Set constant size of a matrix `N=6` (use an instruction ` const int N=...;` or preprocessor declaration `#define` to change the size of a matrix). Remember,
the number of discretization (grid) points equals $N+1$ in the above example.

2. Create static arrays to store the RHS vector $F$ and vector of unkowns $T$/  

3. Initialize matrix $K$ according to discretization presented above.

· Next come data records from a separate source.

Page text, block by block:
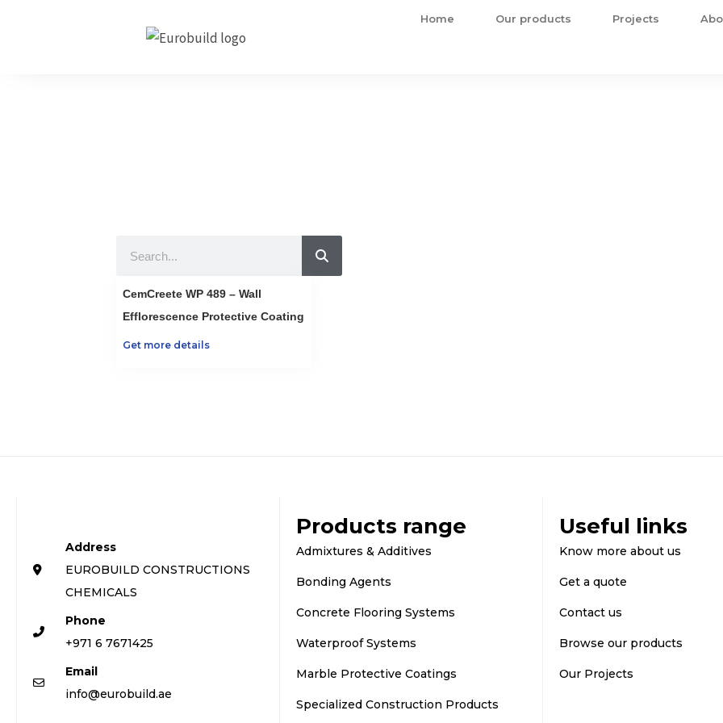
Home Our products Projects
CemCreete WP 489 – Wall
Efflorescence Protective Coating
Get more details
Address
EUROBUILD CONSTRUCTIONS
CHEMICALS
Phone
+971 6 7671425
Email
info@eurobuild.ae
Products range
Admixtures & Additives
Bonding Agents
Concrete Flooring Systems
Waterproof Systems
Marble Protective Coatings
Specialized Construction Products
Useful links
Know more about us
Get a quote
Contact us
Browse our products
Our Projects

4. Write function displaing matrix $K$ with protoype:
```c++
void DisplayMatrix(int n, double A[][N]);
```
Check if matrix $K$ in your code has elements as described  above.

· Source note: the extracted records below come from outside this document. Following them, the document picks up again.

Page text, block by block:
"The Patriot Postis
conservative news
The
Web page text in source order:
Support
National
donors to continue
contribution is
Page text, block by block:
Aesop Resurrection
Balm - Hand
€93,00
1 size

5. Compute the vector of $F$ using definition from above description.

## 3. Solution of the set of linear algebraic equations

Finally, we can solve the set of linear algebraic equations. As a result
we obtain one-dimensional array $T$ storing the values of unknown temperature
in predefined grid points.


## Exercises
1. Apply function `gauss` performing the Gauss elimination to solve above system of
equations. The header of this function: `void gauss(int n, double A[][N], double b[], double x[])` where `n` number of equations, `A` the coefficient matrix, `b` - the right
hand side vector and `x` the vector of unknowns (stores final result).

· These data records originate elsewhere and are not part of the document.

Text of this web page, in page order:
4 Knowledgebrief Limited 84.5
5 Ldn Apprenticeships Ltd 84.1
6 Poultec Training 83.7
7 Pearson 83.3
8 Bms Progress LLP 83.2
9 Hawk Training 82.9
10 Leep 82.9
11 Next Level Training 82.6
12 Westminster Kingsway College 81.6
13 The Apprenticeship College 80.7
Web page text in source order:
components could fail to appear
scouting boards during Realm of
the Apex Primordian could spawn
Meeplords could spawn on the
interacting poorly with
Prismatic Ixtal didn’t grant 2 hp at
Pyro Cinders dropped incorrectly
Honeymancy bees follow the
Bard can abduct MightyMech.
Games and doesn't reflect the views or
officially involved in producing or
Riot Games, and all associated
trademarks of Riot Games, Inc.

2. Prepeare diagram of the function $T=T(x)$ using graphical library. If `N=20` (meaning
21 points)
your result should be similar to the result depicted in the figure below
```{r, echo=FALSE}
N = 20
lambda=58
h = 1./N
K = diag(x=-2, nrow=N+1, ncol=N+1)
K[row(K) == col(K) + 1] = 1
K[row(K)+1 == col(K) ] = 1
K[1,]=0
K[1,1]=1
K[N+1,]=0
K[N+1,N+1]=1
x = matrix(seq(from=0, to=1., by=h))
F = apply(x*pi,1,sin)
F = -1e4*F/lambda*(h*h)
F[1] = 273
F[N+1] = 300
T = solve(K,F)
plot(x,T, "l", ylab = "T(x)")
points(x,T)
grid()
```

3. Test your program for different `n` (be carefull, the Gauss method is slow $~n^3$ operations are required to obtain the solution).

4. Based on the function `gauss` write a function computing upper tri-diagonal matrix. Next, use it to compute determinant of the matrix $K$.